» EXERCISE: Copy every line of the data in which the word "that" occurs.

» Stored items:

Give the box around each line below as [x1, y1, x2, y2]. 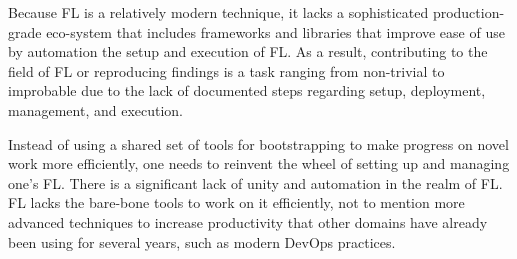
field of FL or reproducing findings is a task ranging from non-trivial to [8, 60, 445, 81]
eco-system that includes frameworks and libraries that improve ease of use [46, 21, 505, 42]
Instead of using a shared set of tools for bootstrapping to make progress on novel [8, 133, 509, 154]
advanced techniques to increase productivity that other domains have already [8, 211, 488, 232]
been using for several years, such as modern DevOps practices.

» TASK OUTPUT:
eco-system that includes frameworks and libraries that improve ease of use [46, 21, 505, 42]
advanced techniques to increase productivity that other domains have already [8, 211, 488, 232]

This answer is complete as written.